For Harris, the current furore around plastics has created an opportunity for the retailer to “push the boundaries” on what can be achieved in reducing single-use plastics, provided it doesn’t create trade-offs for food waste. 

“The reason we use plastics is to protect quality and prolong shelf life for food,” Harris said. “We have to weigh up the environmental benefits of the packaging against the environmental benefits of prolonging the shelf life of a product so that we or a customer don’t end up throwing it away. We are going to be taking packaging off some items to see where we can push the boundaries and remove it without any negative impact on food waste or quality.”

Waitrose’s balanced approach to plastics has seen it home in on “problem” plastics in the first instance, such as single-use items and black plastics. As such, the firm is now trialling fibre-based packaging across its range of Italian ready meals. These will replace the black plastic trays currently used for three of its Italian ready meal products with the alternative material, which it claims is 100% FSC-certified and widely recyclable.
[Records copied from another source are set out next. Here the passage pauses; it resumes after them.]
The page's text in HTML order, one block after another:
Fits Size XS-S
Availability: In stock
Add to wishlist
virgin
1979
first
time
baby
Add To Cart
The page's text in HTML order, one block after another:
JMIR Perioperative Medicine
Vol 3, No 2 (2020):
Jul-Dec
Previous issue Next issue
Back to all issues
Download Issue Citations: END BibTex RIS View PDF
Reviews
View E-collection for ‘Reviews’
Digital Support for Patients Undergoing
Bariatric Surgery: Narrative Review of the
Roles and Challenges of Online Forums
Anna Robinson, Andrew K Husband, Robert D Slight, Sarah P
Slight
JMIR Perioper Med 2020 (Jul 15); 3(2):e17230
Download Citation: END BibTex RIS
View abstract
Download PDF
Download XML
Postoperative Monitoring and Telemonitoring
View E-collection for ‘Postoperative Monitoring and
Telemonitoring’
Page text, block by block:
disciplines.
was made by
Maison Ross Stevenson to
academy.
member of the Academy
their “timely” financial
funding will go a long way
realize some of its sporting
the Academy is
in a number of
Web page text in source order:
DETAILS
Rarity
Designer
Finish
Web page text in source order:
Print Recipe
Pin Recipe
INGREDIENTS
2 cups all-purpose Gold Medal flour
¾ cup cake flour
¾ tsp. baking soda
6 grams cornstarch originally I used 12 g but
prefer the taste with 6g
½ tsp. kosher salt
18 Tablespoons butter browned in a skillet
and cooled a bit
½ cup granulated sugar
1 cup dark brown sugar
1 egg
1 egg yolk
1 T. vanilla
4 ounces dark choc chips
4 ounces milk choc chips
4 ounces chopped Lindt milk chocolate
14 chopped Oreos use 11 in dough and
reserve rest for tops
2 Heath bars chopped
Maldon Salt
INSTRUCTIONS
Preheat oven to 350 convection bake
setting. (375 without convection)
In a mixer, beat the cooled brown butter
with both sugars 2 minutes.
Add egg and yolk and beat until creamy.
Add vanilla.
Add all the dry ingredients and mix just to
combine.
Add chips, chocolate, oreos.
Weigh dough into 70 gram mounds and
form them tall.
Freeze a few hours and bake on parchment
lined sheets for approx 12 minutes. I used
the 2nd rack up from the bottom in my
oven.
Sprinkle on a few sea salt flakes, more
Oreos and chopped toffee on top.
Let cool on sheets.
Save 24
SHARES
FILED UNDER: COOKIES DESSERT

Harris also noted that some plastic replacements are still too costly for businesses to implement. Citing coffee cups, she claimed that it is relatively easy economic shift from disposable to reusable variants, but that introducing refill stations at shops “is a much different conversation” – although Waitrose is looking to introduce refill stations at locations where refurbishing and retrofitting has been scheduled.

The panel discussion seemed to be in a consensus, then, that rapid moves away from certain plastics could create unintended consequences in the near future. Could it be that, in 10 years’ time, we are debating the use of field crops for packaging when land use for food becomes strained, or whether biodegradable and oxy-degradable are, in fact, forms of greenwash? And, as Part Two of the Big Plastics Debate goes onto explore, there is a huge societal aspect to the conversation which must also be considered.